No, you can't concatenate two vectors by a simple link, you actually have to copy them.
However! If you implement move-semantics in your element type, you'd probably get significant speed gains, depending on what your element contains. This won't help if your elements don't contain any non-trivial types.
Further, if you have your vector reserve way in advance the memory needed, then that'd also help speed things up by not requiring a resize (which would cause an undesired huge new allocation, possibly having to defragment at that memory size, and then a huge memcpy).
Barring that, you might want to create some kind of mix between linked-lists and vectors, with each 'element' of the list being a vector with 10k elements, so you only need to jump list links once every 10k elements, but it allows you to dynamically grow much easier, and make your concatenation breeze.
std::list<std::vector<element>> forIllustrationOnly; //Just roll your own custom type.
index = 52403;
listIndex = index % 1000
vectorIndex = index / 1000
forIllustrationOnly[listIndex][vectorIndex] = still fairly fast lookups
forIllustrationOnly[listIndex].push_back(vector-of-points) = much faster appending and removing of blocks of points.
You will not get this scaling behaviour with a vector, because with a vector, you do not get around the copying.
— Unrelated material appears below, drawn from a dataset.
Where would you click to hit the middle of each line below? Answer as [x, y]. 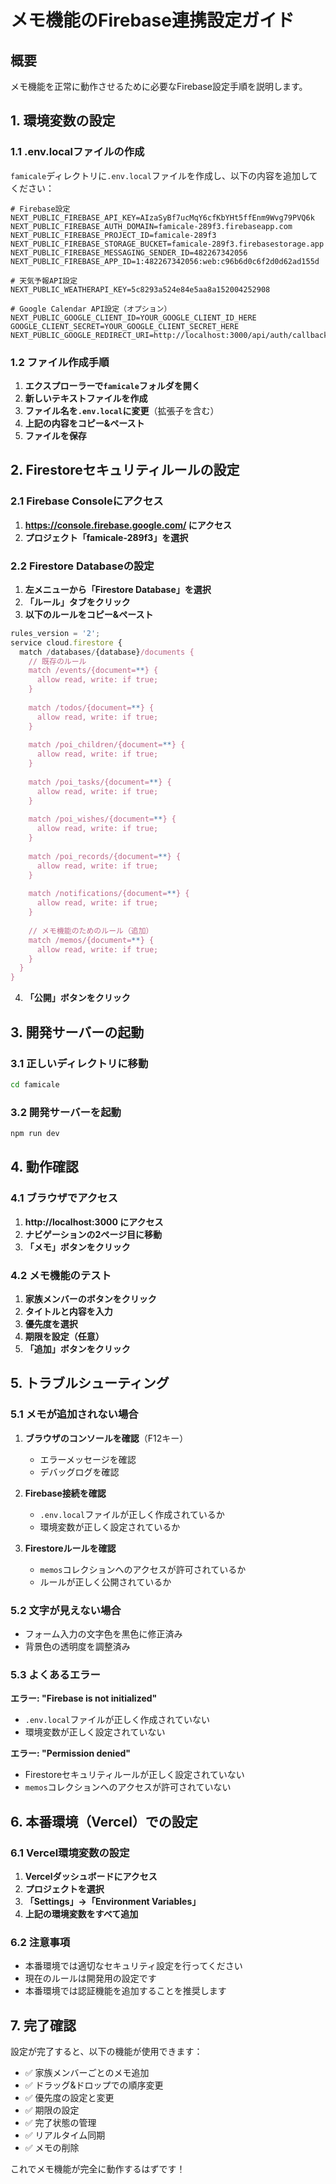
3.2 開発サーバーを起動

And you can not copy an arbitrary amount of data in fixed time.
I do not know PointCloud, but if you can use other list types, e.g. a linked list, this behaviour is well possible. You might find a linked list implementation which works in your environment, and which can simply stick the second list to the end of the first list, as you imagined.
Take a look at Boost range joint at http://www.boost.org/doc/libs/1_54_0/libs/range/doc/html/range/reference/utilities/join.html
This will take 2 ranges and join them. Say you have vector1 and vector 2.
You should be able to write
auto combined = join(vector1,vector2).
Then you can use combined with algorithms, etc as needed.
No O(1) copy for vector, ever, but, you should check:
Is the element type trivially copyable? (aka memcpy)
Iff, is my vector implementation leveraging this fact, or is it stupidly looping over all 300k elements executing a trivial assignment (or worse, copy-ctor-call) for each element?
What I have seen is that, while both memcpyas well as an assignment-for-loop have O(n) complexity, a solution leveraging memcpy can be much, much faster.
So, the problem might be that the vector implementation is suboptimal for trivial types.